En attendant … on attend !

On a commencé à poncer et passer à l’huile les baguettes en bois qui bordent les planchers. Et ça fait plus beau , plus propre ! … et puis on essaie de résister à la chaleur.

Très chaud hier … et aujourd’hui semble être parti sur la même voie.

Mina passe ses journées cachées on ne sait où, dans les racines au pied des arbres à côté du bateau. Magnifiques ces racines, un fromager on nous a dit, appelé aussi kapokier .

Il y en a deux d’ailleurs, côte à côte, très beaux, hauts, bien droits et à côté, il y a un ylang ylang. C’est avec ces fleurs jaunes qu’on fait l’essence d’ylang ylang.
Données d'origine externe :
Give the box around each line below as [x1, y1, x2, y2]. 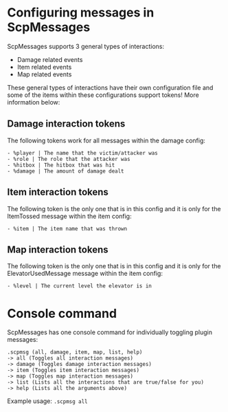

A travers les branches, on aperçoit Princess Julia !

Hier soir, on s’est fait une soirée entre français ! Entre francophones plutôt car il y avait un couple de Canadiens de Montréal, un couple de Suisses et 4 couples français. Soirée à goûter la fraîcheur, sur des tables de pique-nique au bord de l’eau, à déguster les salades apportées par chacun et à faire des comparatifs de planteurs, chacun ayant fait son style de punch !

On n’avait pas loin à aller pour rentrer … et on n’a pas fait trop fort !

Allez, il faut continuer a poncer !

A suivre !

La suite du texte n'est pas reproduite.